You don't need papers for the pedigree classes, no. So not sure what you mean by registered classes? Perhaps the stewards just mean those registered to show I.e those that have signed up in the morning and paid their money as with everyone else.


----------



## Born to Boogie (Oct 1, 2010)

I think, once a dog has a Stud Book Number, it can't be entered in the pedigree classes at a Companion Show.
So for some people, if they want to join in with the fun and support a good cause, they can only enter the Novelty Classes.


----------



## tattoogirl73 (Jun 25, 2011)

i have a kc poodle that i show and a non kc poodle. i enter both in pedigree classes. the only classes i've ever had to have proof of my dog being registered is for an actual companion dog class. and it's my non kc dog that i've got signed up as a member of the cdc. at kc run pedigree shows dogs have to be six months old, so i had to enter my kc dog in fun/novelty classes so we could practice for her real shows. my scruffy poodle does better then her at fun shows, and if there's a cockerpoo in the ring she never gets placed. and everyshow i've been to has had it's own crossbreed class so it's not like crossbreeds miss out.


----------



## Hanwombat (Sep 5, 2013)

I enter my crossbreed in numerous novelty classes and shes beaten pedigrees 

And yesterday I entered my pedigree in a novelty class ( handsome boy ) and he didn't place and the dog that won was a crossbreed !


----------



## Wiz201 (Jun 13, 2012)

I remember entering a companion dog show with my Golden Retriever who won two pedigree classes because the judge liked her. I remember my mum saying afterwards there was a girl giving me the evils because her dog had not won. Why so much fuss over a small show? Personally I don't do too many of these fun dog show classes because the judge is often inundated with many types of dogs. But there is no difference between a x breed and a Golden Retriever beauty wise if you entered in waggiest tail for example.


----------



## Hanwombat (Sep 5, 2013)

I enter my crossbreed more at fun dog shows than taking my pedigree to open shows currently as he is having issues but I partly like going to ones with a best trick class as I much prefer to do something like that


----------



## Rafa (Jun 18, 2012)

A fun or exemption dog show is exactly that. A show in which any dog can be entered, not some dogs, whilst others are excluded.

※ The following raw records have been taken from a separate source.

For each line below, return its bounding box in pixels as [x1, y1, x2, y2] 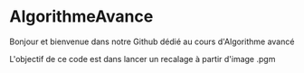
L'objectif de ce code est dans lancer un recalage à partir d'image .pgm [9, 53, 276, 64]
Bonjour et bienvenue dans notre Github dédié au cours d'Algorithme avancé [9, 36, 295, 47]
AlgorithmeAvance [9, 6, 154, 27]

The judges at these shows are not Breed Specialists, but more likely local 'celebrities' or dignitaries. They're not going to be judging conformation or Breed type, but tend to pick the dogs they like.

These events are normally in aid of charity, so the more entries they can get, the better.

It would be very sad if some pedigree dogs were excluded because some exhibitors of crossbreeds are over-competitive.


----------



## Firedog (Oct 19, 2011)

I took Starla to a companion show once and she won best condition bitch out of about twenty In the class. I thought she was in the best condition but looking back on it later I think she was the only dog that would fit in the dog bed that was awarded as prize. Best in Show went to an extremely overweight smelly dog but there you go.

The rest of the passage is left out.